The fifth and final variable declaration creates an instance of the RECT structure named rectangle.

Functions

The second-to-last section that can occur in an easm source code file is the functions section. This section is where you will find declarations for each user-defined function in the program. Let's see what it looks like:

section functions function void DoHelloWorld (message:4) // do something with parameter 'message' end

As you can see from the example, a function declaration has the following syntax:

function [return-type] [identifier] ([parameter:size], ...) end

The [return-type] element has two options: void and dword representing no return value and a 32-bit return value respectively. If the function doesn't need to return a value, you should use void. If the function must return a value, you should use dword.

The [identifier] element represents the function name. In the example given, the function identifier is DoHelloWorld. This is the identifier that will be used when accessing the function in later code. Next we see that the function identifier must be followed by a set of parenthesis that contain the function parameters. A function parameter has the form identifier : size. The parameter identifier must be unique among other parameters declared within the same function. The size element of the parameter has three options: 1, 2 and 4 representing a byte-sized parameter, a word-sized parameter and a dword-sized parameter respectively. Commonly you will find the parameter size being set to 4 to reflect the nature of 32-bit Windows programming.

The remainder of the function will be the series of statements that make up the actual functionality - commonly referred to as the function body. The keyword end is used to mark the completion of the function. Once a function is declared, it may be called from within the code section via the call instruction (we'll talk about the code section in the next part). Be aware that the call instruction can be used to call both your own user-defined functions and imported functions too.

Code

The final section you will see in a typical easm source code file is the code section. The code section can be thought of as the entry point to your application. The first instruction within the code section is the first instruction that will be executed. Let's look at an example:

section code set eax = 01h eax += 01h call DoHelloWorld ("Hello World") call ExitProcess (00h)

The example isn't really doing anything useful here. First we set the value of the eax register to 1. We then add 1 to the eax register - making the value 2. The code then calls the DoHelloWorld function from an ealier example and finally calls the import function ExitProcess. The aim of the example is to show that the code section can contain any number of statements that do whatever is needed to serve the purpose of the application.

Usually a source code file will have a code section but it's possible for the code section to be omitted. This situation only occurs when we're writing a include library. It makes sense for an include library to have no code section as the purpose of the include library is to declare certain reusable parts of code that are simply copied into other source code files through the include keyword.
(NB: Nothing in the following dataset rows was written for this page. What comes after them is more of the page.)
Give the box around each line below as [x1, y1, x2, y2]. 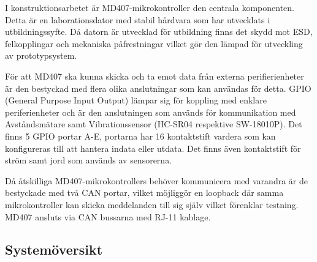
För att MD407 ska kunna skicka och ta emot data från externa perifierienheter [5, 69, 304, 82]
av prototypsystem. [5, 49, 77, 62]
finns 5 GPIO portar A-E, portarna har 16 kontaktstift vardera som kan [5, 129, 276, 142]
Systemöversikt [5, 240, 103, 259]
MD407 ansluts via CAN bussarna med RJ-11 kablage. [5, 210, 211, 223]
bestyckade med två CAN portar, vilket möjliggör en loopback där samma [5, 186, 284, 199]
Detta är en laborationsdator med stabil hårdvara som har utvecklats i [5, 13, 270, 26]
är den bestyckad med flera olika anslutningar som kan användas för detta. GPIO [5, 81, 311, 94]

On a final note, you will often see a call to ExitProcess as the last statement in most easm applications. This is because if the code doesn't explicitly cause the current process to end when it is finished, it will continue to read into memory and eventually cause an access violation.

Summary

In this lesson we have looked at the structure of an easm source cod file. You have seen basic examples of each of the potential source code sections and seen what each section is used for. In the next lesson, we will look at a fully working example and break it down into each component part, using the knowledge we have gained in this lesson.